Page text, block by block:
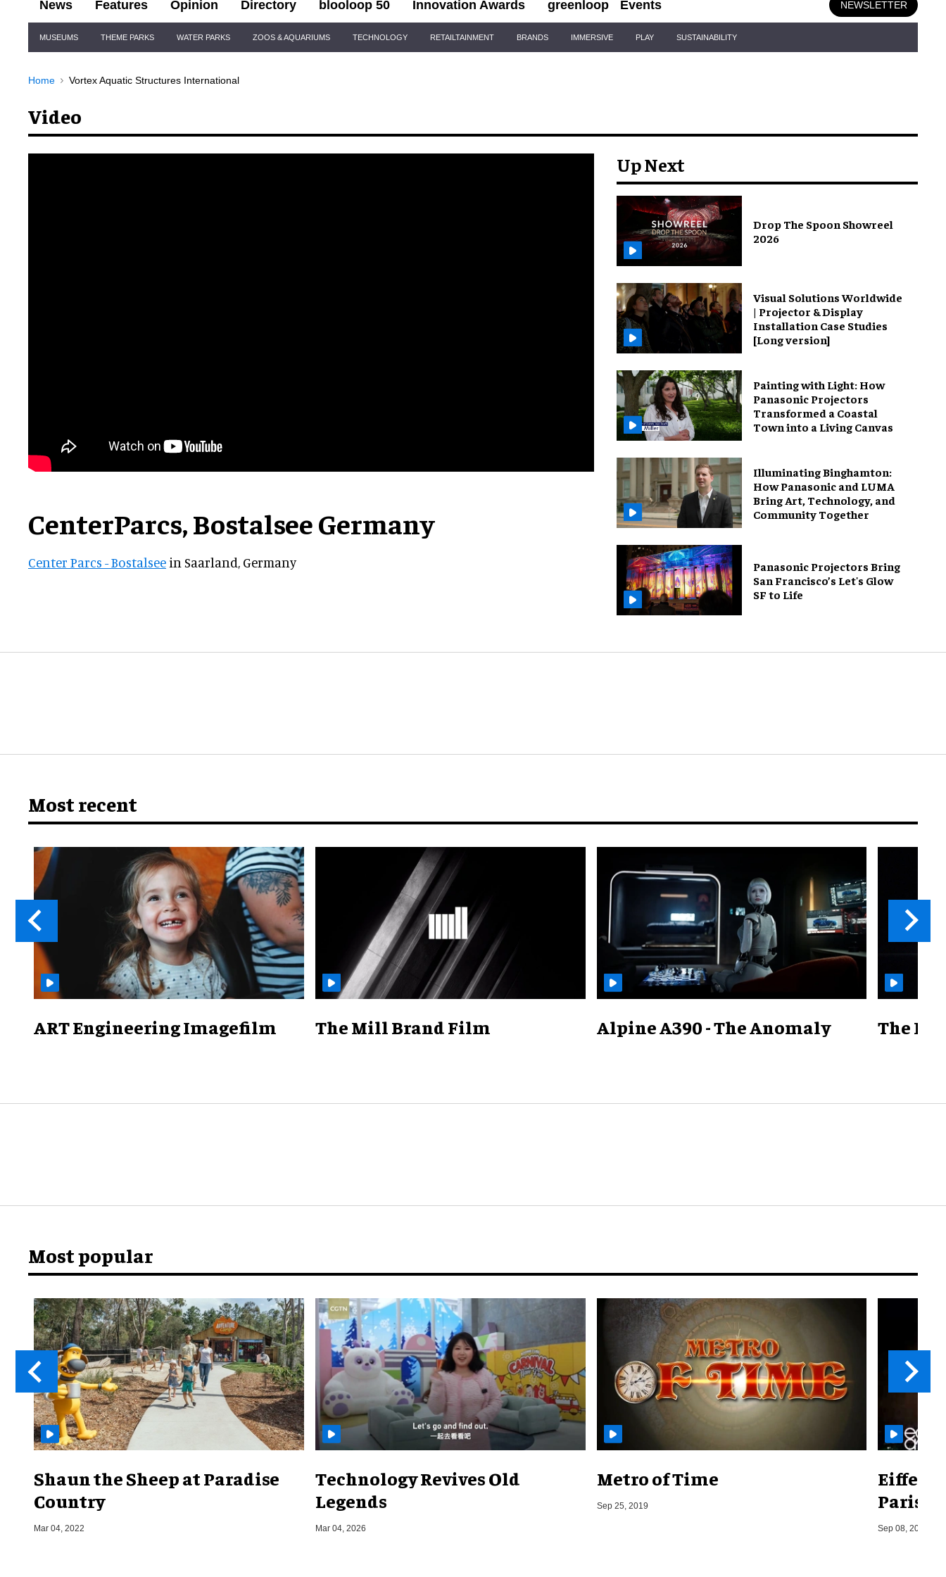
News Features Opinion Directory blooloop 50 Innovation Awards greenloop Events NEWSLETTER
Navigation
MUSEUMS THEME PARKS WATER PARKS ZOOS & AQUARIUMS TECHNOLOGY RETAILTAINMENT BRANDS IMMERSIVE PLAY SUSTAINABILITY
Home Vortex Aquatic Structures International
Video
CenterParcs, Bostalsee Germany
Center Parcs - Bostalsee in Saarland, Germany
Up Next
Drop The Spoon Showreel
2026
Visual Solutions Worldwide
| Projector & Display
Installation Case Studies
[Long version]
Painting with Light: How
Panasonic Projectors
Transformed a Coastal
Town into a Living Canvas
Illuminating Binghamton:
How Panasonic and LUMA
Bring Art, Technology, and
Community Together
Panasonic Projectors Bring
San Francisco’s Let's Glow
SF to Life
Most recent
ART Engineering Imagefilm The Mill Brand Film Alpine A390 - The Anomaly The
Most popular
Shaun the Sheep at Paradise
Country
Mar 04, 2022
Technology Revives Old
Legends
Mar 04, 2026
Metro of Time
Sep 25, 2019
Eiffel
Paris,
Sep 08, 2014
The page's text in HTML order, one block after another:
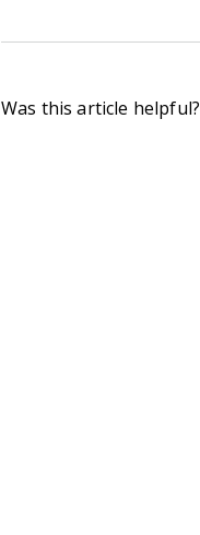
Was this article helpful?
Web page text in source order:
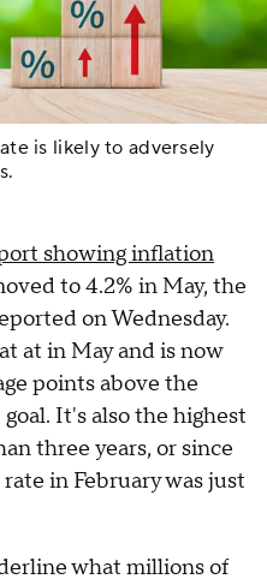
is likely to adversely
showing inflation
to 4.2% in May, the
on Wednesday.
at in May and is now
points above the
It's also the highest
three years, or since
in February was just
what millions of
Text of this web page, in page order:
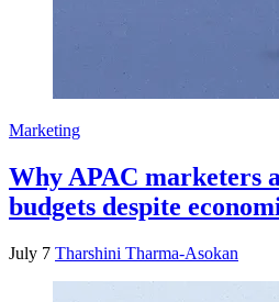
Marketing
Why APAC marketers
budgets despite
July 7 Tharshini Tharma-Asokan
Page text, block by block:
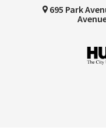
695 Park
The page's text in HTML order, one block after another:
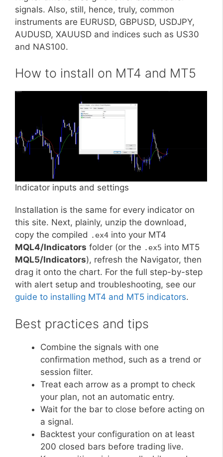
signals. Also, still, hence, truly, common
instruments are EURUSD, GBPUSD, USDJPY,
AUDUSD, XAUUSD and indices such as US30
and NAS100.
How to install on MT4 and MT5
Indicator inputs and settings
Installation is the same for every indicator on
this site. Next, plainly, unzip the download,
copy the compiled .ex4 into your MT4
MQL4/Indicators folder (or the .ex5 into MT5
MQL5/Indicators), refresh the Navigator, then
drag it onto the chart. For the full step-by-step
with alert setup and troubleshooting, see our
guide to installing MT4 and MT5 indicators.
Best practices and tips
Combine the signals with one
confirmation method, such as a trend or
session filter.
Treat each arrow as a prompt to check
your plan, not an automatic entry.
Wait for the bar to close before acting on
a signal.
Backtest your configuration on at least
200 closed bars before trading live.
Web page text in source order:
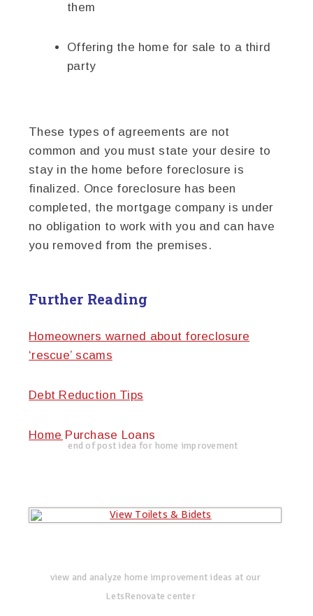
them
Offering the home for sale to a third
party
These types of agreements are not
common and you must state your desire to
stay in the home before foreclosure is
finalized. Once foreclosure has been
completed, the mortgage company is under
no obligation to work with you and can have
you removed from the premises.
Further Reading
Homeowners warned about foreclosure
‘rescue’ scams
Debt Reduction Tips
Home Purchase Loans
end of post idea for home improvement
view and analyze home improvement ideas at our
LetsRenovate center
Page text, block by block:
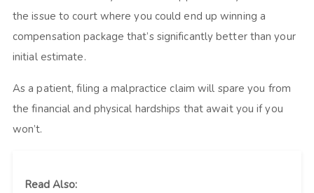
the issue to court where you could end up winning a
compensation package that’s significantly better than your
initial estimate.
As a patient, filing a malpractice claim will spare you from
the financial and physical hardships that await you if you
won’t.
Read Also:
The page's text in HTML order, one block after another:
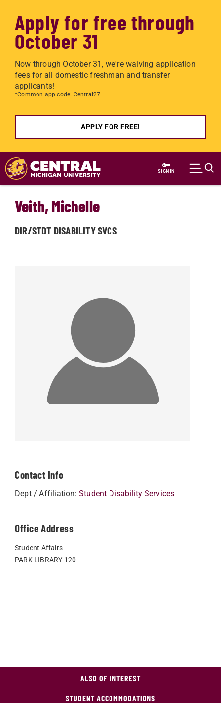
Apply for free through
October 31
Now through October 31, we're waiving application
fees for all domestic freshman and transfer
applicants!
*Common app code: Central27
APPLY FOR FREE!
Skip to main content
SIGN IN
Contact Info
Dept / Affiliation: Student Disability Services
Office Address
Student Affairs
PARK LIBRARY 120
Veith, Michelle
DIR/STDT DISABILITY SVCS
ALSO OF INTEREST
STUDENT ACCOMMODATIONS
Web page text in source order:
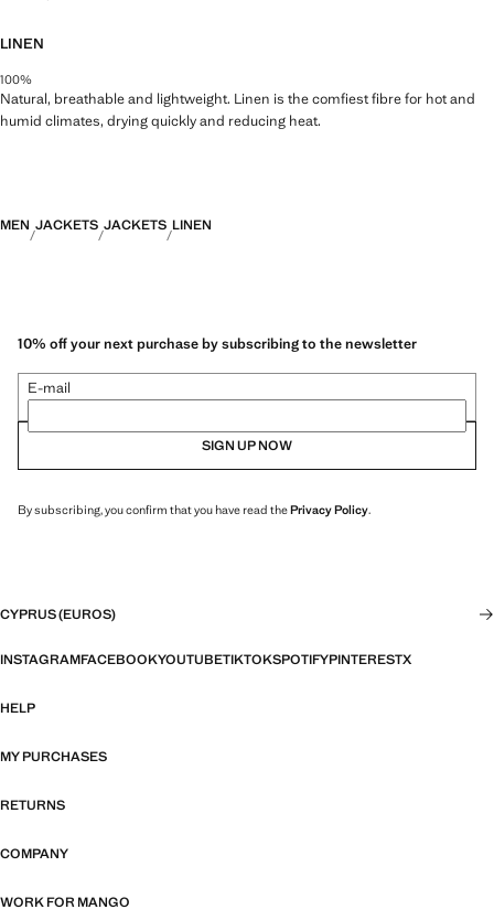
● ● ● ● ● ● ●
▶ [TASK INSTRUCTIONS]:
For this exercise, repeat exactly the lines of the data above from the one with "Indicator inputs and settings" down to the one with "Treat each arrow as a prompt to check", both end lines included.

▶ [RESULT OF THE EXERCISE]:
Indicator inputs and settings
Installation is the same for every indicator on
this site. Next, plainly, unzip the download,
copy the compiled .ex4 into your MT4
MQL4/Indicators folder (or the .ex5 into MT5
MQL5/Indicators), refresh the Navigator, then
drag it onto the chart. For the full step-by-step
with alert setup and troubleshooting, see our
guide to installing MT4 and MT5 indicators.
Best practices and tips
Combine the signals with one
confirmation method, such as a trend or
session filter.
Treat each arrow as a prompt to check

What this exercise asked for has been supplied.